----- MATERIALS PROVIDED -----

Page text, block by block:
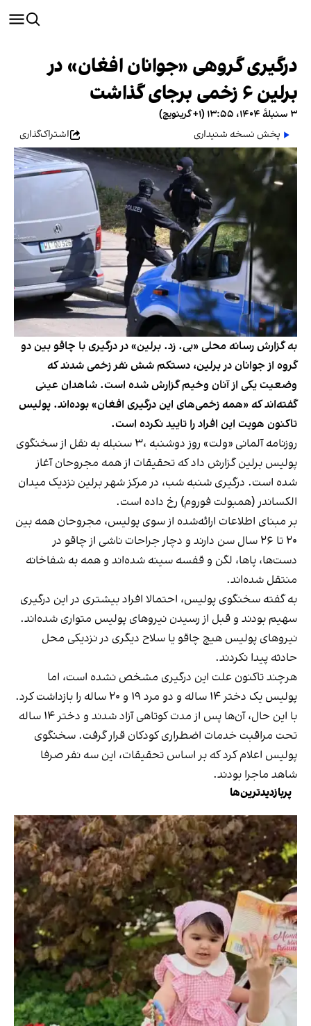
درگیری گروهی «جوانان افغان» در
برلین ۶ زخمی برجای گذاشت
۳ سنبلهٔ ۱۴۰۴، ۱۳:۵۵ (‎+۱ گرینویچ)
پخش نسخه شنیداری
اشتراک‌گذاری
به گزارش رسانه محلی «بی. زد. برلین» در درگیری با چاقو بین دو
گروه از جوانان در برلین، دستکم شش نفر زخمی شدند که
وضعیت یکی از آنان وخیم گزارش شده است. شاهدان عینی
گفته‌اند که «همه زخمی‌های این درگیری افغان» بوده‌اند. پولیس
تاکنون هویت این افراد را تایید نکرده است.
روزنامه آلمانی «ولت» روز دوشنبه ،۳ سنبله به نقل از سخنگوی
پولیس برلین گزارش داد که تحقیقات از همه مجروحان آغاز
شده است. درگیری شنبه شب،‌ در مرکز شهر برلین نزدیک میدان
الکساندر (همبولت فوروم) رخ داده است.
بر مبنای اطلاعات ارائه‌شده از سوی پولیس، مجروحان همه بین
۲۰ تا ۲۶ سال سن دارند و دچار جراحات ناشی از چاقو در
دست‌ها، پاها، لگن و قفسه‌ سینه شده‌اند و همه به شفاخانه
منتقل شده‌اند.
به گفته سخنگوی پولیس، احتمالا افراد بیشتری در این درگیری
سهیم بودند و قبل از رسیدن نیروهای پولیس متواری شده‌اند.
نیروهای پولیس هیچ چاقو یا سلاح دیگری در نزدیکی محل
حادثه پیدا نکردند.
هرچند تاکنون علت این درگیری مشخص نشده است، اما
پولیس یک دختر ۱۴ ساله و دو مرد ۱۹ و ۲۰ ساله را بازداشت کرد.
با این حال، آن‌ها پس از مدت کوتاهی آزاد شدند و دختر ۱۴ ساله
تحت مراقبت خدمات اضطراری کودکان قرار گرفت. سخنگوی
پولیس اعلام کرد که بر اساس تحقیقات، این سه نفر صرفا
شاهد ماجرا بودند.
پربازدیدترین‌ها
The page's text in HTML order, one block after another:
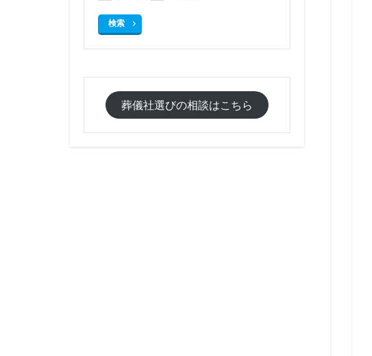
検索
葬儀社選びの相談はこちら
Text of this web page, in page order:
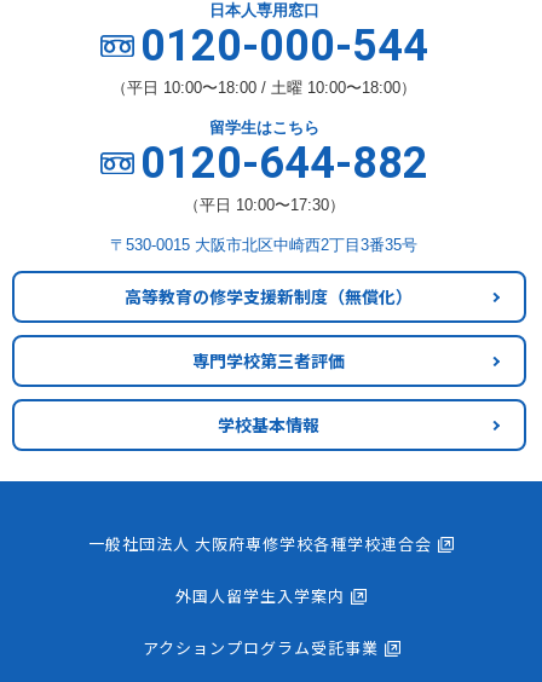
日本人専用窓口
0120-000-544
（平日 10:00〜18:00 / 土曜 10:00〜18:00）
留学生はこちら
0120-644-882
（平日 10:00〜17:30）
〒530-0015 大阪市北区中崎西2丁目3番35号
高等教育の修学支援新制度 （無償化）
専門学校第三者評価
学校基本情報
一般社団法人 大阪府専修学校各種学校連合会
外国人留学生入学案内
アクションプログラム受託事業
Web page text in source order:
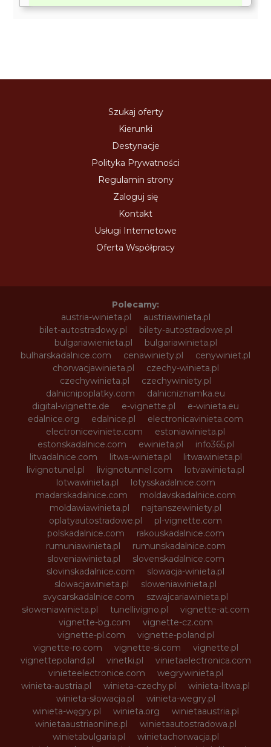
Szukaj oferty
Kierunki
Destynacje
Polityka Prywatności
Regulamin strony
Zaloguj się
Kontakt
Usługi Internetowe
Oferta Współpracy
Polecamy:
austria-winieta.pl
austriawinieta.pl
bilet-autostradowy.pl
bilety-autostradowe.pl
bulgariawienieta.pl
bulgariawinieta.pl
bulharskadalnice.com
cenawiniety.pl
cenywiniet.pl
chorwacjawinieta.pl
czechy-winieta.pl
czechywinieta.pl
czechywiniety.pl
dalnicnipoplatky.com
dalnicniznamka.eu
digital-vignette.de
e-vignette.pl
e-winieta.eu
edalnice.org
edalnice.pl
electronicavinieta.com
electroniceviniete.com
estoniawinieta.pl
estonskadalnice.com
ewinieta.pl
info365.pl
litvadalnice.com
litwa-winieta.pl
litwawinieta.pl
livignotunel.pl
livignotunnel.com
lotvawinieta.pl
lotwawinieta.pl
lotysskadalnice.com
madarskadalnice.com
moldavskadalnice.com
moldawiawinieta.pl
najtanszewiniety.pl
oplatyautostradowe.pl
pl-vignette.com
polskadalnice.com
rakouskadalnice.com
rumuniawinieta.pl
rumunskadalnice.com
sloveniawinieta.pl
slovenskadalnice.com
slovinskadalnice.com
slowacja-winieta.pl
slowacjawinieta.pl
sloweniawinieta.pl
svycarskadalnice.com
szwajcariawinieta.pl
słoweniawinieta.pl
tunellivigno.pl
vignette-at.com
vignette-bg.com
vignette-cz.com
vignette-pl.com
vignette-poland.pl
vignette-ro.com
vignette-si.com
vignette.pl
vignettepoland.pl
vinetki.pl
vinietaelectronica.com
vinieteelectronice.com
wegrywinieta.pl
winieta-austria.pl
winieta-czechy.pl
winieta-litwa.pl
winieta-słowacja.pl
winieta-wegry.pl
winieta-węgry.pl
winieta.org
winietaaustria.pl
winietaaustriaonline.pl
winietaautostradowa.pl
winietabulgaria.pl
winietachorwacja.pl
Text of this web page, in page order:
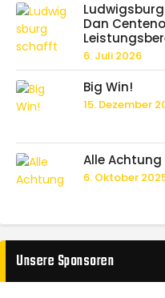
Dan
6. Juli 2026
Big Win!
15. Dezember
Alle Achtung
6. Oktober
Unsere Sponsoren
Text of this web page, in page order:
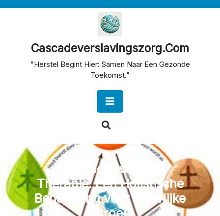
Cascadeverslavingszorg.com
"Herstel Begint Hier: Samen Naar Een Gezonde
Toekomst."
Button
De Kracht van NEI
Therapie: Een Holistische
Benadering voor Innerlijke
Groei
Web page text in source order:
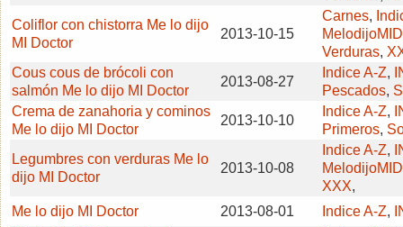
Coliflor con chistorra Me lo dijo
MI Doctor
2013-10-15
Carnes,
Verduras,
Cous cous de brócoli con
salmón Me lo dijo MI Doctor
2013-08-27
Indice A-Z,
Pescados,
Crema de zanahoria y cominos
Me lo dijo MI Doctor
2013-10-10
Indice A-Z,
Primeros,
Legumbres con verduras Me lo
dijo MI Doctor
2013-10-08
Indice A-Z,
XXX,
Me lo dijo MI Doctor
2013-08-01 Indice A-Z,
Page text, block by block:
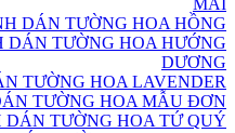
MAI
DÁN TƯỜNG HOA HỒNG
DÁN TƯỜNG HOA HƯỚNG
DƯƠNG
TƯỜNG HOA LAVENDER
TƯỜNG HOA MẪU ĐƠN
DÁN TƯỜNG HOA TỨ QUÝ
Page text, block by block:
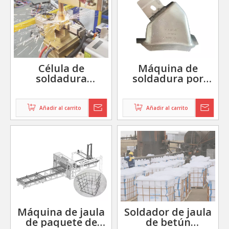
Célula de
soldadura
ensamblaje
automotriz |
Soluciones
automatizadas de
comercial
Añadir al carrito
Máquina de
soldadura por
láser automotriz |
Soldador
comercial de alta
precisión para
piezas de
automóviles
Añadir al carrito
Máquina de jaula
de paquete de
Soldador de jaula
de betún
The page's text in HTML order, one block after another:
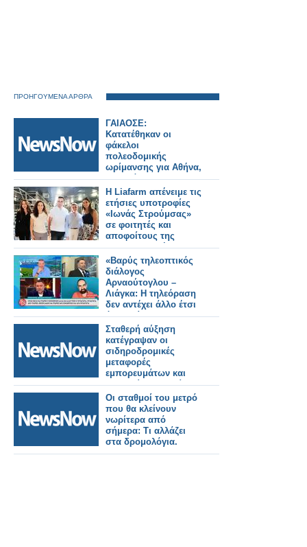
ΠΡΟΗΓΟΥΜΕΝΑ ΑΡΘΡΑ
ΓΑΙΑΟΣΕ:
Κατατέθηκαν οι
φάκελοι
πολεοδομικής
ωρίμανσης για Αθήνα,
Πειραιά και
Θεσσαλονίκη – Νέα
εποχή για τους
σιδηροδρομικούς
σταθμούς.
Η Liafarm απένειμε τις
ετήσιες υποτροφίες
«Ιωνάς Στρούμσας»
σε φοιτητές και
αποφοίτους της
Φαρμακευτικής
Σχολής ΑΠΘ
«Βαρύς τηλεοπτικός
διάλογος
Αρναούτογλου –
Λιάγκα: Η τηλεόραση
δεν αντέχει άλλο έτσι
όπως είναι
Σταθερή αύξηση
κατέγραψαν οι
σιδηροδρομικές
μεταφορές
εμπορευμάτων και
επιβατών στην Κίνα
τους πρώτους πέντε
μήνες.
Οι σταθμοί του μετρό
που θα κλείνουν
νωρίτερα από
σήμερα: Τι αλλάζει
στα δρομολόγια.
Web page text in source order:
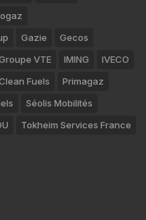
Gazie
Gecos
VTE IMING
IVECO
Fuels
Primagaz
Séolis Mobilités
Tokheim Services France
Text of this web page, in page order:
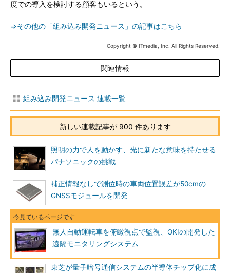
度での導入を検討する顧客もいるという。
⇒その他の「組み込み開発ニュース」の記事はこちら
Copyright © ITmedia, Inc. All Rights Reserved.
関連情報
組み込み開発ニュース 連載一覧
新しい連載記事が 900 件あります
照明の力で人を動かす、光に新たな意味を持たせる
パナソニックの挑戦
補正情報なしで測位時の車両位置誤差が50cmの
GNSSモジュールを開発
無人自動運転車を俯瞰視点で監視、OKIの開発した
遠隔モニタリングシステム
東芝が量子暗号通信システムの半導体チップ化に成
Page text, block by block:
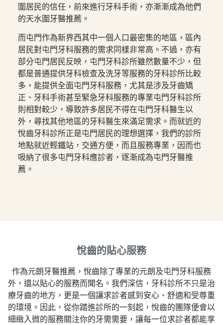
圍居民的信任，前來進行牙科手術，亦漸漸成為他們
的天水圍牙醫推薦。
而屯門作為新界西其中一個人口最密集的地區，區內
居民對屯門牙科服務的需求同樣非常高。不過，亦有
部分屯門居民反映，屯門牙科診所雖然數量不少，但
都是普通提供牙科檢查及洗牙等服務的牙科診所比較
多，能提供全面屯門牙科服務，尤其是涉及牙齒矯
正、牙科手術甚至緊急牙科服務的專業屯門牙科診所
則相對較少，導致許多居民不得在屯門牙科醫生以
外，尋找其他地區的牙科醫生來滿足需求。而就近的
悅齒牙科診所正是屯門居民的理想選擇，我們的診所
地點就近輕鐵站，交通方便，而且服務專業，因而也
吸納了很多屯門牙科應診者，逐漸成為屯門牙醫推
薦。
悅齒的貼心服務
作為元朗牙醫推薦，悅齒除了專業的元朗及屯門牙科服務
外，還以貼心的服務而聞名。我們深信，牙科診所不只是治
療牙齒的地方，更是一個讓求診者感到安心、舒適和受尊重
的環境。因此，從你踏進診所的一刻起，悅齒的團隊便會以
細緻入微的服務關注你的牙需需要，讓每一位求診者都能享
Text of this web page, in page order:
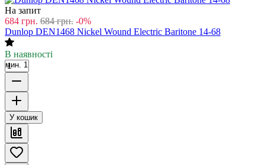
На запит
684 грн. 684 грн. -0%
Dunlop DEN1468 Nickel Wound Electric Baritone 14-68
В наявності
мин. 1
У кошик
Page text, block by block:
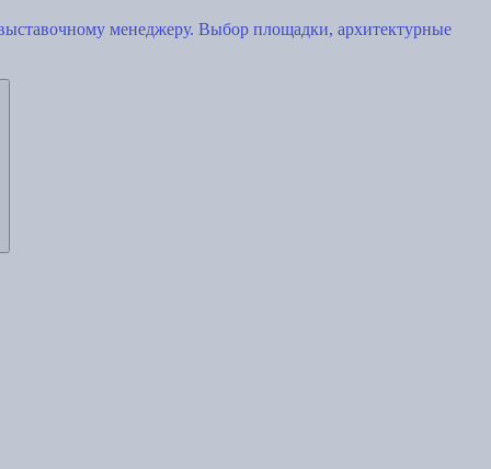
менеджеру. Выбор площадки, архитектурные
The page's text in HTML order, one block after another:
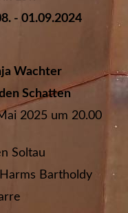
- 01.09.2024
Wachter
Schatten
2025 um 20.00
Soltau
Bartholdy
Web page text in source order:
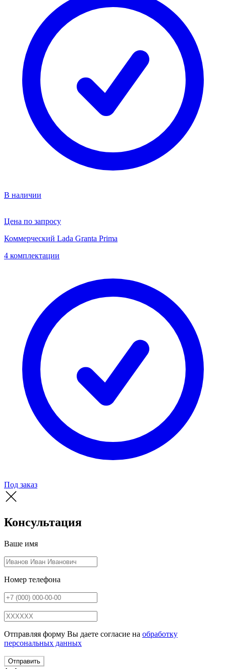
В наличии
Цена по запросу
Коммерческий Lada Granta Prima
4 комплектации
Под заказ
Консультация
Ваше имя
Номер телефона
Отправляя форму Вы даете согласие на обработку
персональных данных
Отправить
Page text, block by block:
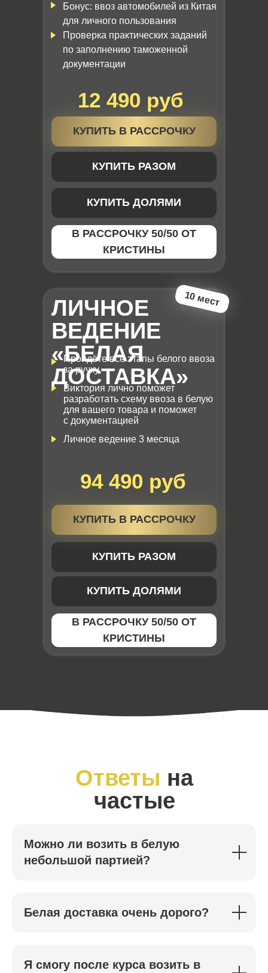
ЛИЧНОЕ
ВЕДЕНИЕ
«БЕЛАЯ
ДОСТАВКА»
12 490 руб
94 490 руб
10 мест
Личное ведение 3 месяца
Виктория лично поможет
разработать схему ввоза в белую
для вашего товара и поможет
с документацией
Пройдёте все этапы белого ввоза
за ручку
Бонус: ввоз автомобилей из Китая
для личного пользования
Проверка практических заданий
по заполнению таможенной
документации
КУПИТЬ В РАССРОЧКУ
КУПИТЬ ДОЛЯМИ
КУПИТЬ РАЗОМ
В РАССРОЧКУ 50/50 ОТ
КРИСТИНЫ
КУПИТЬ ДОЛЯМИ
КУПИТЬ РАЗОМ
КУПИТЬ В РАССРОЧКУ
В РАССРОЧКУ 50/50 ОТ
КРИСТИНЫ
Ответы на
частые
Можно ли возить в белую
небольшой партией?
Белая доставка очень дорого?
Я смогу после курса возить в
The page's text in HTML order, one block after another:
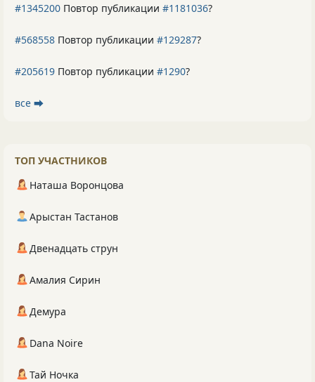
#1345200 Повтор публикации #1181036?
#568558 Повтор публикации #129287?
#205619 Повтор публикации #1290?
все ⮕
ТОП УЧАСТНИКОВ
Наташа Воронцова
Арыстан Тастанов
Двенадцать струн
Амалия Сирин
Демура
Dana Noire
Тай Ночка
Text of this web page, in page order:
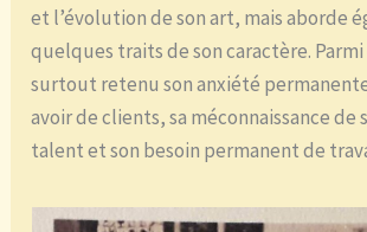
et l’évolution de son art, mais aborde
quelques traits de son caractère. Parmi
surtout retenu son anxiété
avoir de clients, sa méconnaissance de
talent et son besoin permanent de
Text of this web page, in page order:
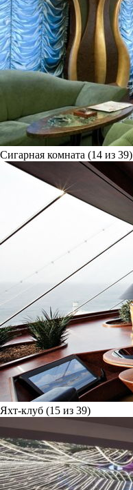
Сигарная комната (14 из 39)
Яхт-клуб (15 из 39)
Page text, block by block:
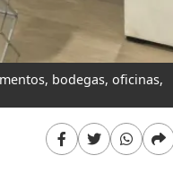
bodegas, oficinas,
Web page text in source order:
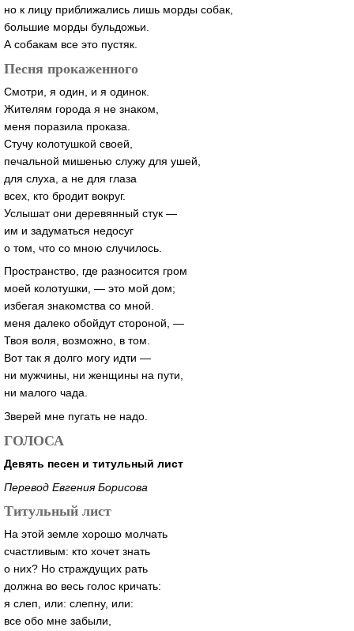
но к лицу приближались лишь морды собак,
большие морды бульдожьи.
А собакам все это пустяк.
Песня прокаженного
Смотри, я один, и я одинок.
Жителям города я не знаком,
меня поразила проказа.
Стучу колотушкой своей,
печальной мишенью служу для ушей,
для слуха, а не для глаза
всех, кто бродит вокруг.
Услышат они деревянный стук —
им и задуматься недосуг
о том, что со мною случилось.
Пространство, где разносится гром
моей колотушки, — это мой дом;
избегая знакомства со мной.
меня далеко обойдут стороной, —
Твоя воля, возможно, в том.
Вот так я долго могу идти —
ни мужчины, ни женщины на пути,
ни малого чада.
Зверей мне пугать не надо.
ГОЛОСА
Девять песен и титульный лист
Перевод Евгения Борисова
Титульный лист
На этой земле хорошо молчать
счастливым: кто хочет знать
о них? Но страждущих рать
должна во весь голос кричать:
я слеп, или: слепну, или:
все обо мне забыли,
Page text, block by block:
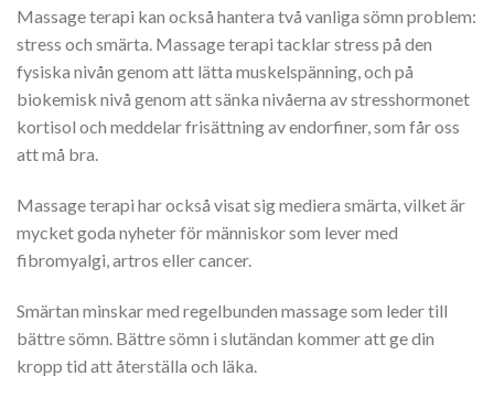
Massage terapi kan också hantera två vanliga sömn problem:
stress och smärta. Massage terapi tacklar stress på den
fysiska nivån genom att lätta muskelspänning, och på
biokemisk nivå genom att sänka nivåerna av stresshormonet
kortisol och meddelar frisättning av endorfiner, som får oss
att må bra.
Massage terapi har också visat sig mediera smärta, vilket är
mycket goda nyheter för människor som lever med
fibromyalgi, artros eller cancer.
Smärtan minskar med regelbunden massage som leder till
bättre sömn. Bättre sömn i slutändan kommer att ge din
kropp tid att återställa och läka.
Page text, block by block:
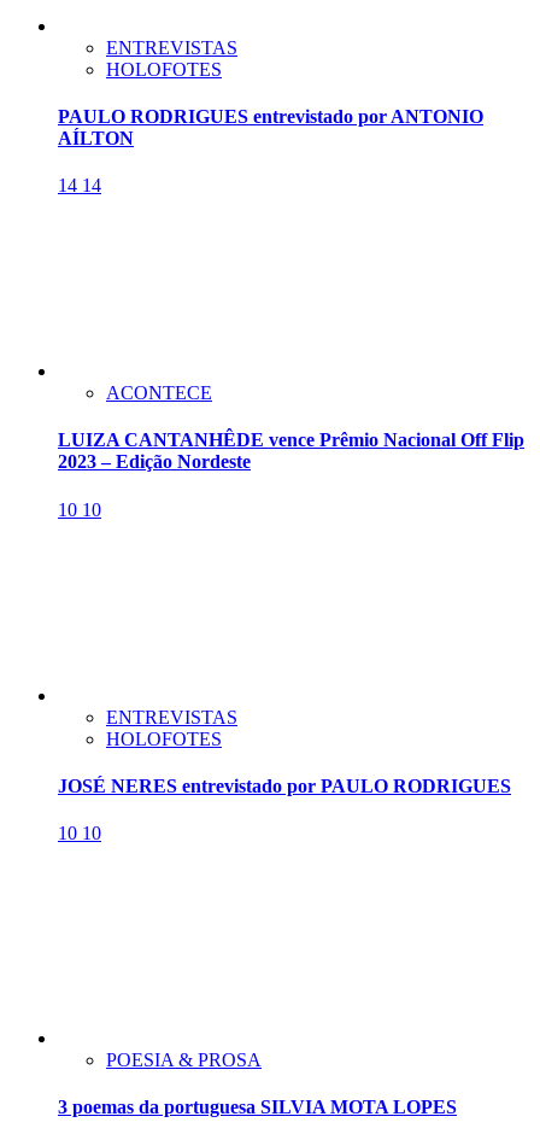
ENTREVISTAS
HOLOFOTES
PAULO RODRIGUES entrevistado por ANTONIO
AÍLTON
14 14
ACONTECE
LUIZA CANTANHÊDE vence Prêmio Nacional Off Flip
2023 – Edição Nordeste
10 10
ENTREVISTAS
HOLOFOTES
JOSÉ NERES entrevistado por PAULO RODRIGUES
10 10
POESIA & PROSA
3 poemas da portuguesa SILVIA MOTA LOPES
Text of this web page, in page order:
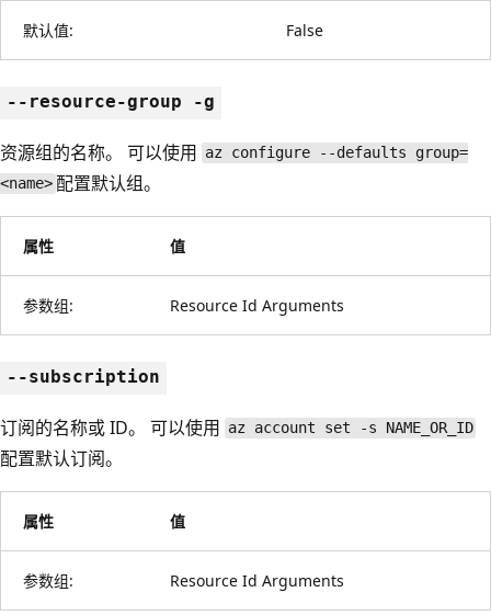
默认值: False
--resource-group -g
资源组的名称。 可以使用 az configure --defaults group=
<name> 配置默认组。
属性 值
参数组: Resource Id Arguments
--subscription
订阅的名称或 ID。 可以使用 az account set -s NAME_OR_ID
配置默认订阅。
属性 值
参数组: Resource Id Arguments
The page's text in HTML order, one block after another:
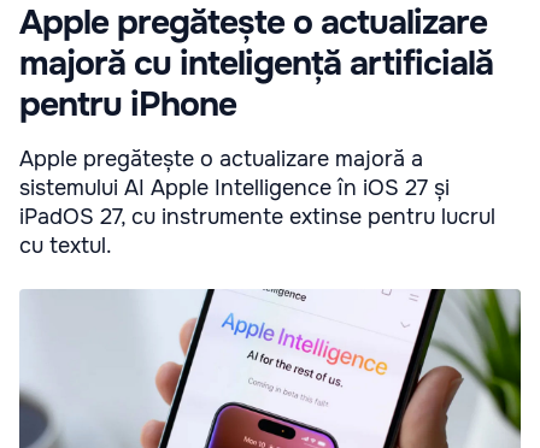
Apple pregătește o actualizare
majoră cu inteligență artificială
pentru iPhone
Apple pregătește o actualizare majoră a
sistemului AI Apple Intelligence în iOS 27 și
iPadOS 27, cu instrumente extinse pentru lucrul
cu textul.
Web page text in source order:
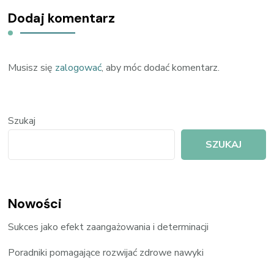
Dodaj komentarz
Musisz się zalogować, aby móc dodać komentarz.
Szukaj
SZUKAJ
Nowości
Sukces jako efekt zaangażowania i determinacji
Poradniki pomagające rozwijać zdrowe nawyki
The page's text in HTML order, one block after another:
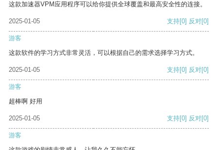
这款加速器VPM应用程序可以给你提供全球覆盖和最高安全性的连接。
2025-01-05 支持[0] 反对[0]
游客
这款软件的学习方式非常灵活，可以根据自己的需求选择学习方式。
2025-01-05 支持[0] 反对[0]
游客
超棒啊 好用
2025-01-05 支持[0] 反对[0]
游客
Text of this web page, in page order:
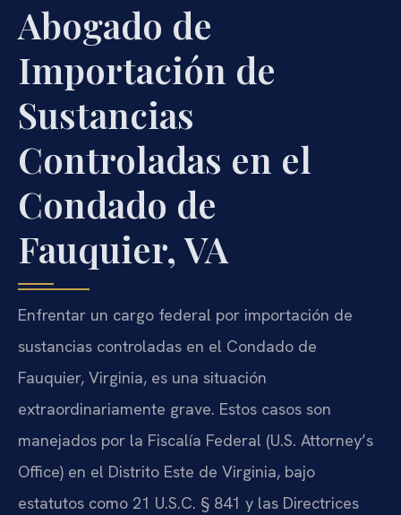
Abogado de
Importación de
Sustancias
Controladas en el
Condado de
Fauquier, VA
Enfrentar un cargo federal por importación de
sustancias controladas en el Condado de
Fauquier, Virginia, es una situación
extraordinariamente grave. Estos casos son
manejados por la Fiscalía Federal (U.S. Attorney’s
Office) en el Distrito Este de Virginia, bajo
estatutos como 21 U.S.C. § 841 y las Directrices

-----

EXERCISE: Only one part of the listing is wanted: the lines from the one containing "Перевод Евгения Борисова" through the one containing "Dodaj komentarz", both included. Please transcribe it exactly, leaving out the pictures.

EXERCISE ANSWER:
Перевод Евгения Борисова
Титульный лист
На этой земле хорошо молчать
счастливым: кто хочет знать
о них? Но страждущих рать
должна во весь голос кричать:
я слеп, или: слепну, или:
все обо мне забыли,
Page text, block by block:
Massage terapi kan också hantera två vanliga sömn problem:
stress och smärta. Massage terapi tacklar stress på den
fysiska nivån genom att lätta muskelspänning, och på
biokemisk nivå genom att sänka nivåerna av stresshormonet
kortisol och meddelar frisättning av endorfiner, som får oss
att må bra.
Massage terapi har också visat sig mediera smärta, vilket är
mycket goda nyheter för människor som lever med
fibromyalgi, artros eller cancer.
Smärtan minskar med regelbunden massage som leder till
bättre sömn. Bättre sömn i slutändan kommer att ge din
kropp tid att återställa och läka.
Page text, block by block:
ENTREVISTAS
HOLOFOTES
PAULO RODRIGUES entrevistado por ANTONIO
AÍLTON
14 14
ACONTECE
LUIZA CANTANHÊDE vence Prêmio Nacional Off Flip
2023 – Edição Nordeste
10 10
ENTREVISTAS
HOLOFOTES
JOSÉ NERES entrevistado por PAULO RODRIGUES
10 10
POESIA & PROSA
3 poemas da portuguesa SILVIA MOTA LOPES
Text of this web page, in page order:
默认值: False
--resource-group -g
资源组的名称。 可以使用 az configure --defaults group=
<name> 配置默认组。
属性 值
参数组: Resource Id Arguments
--subscription
订阅的名称或 ID。 可以使用 az account set -s NAME_OR_ID
配置默认订阅。
属性 值
参数组: Resource Id Arguments
The page's text in HTML order, one block after another:
Apple pregătește o actualizare
majoră cu inteligență artificială
pentru iPhone
Apple pregătește o actualizare majoră a
sistemului AI Apple Intelligence în iOS 27 și
iPadOS 27, cu instrumente extinse pentru lucrul
cu textul.
Web page text in source order:
Dodaj komentarz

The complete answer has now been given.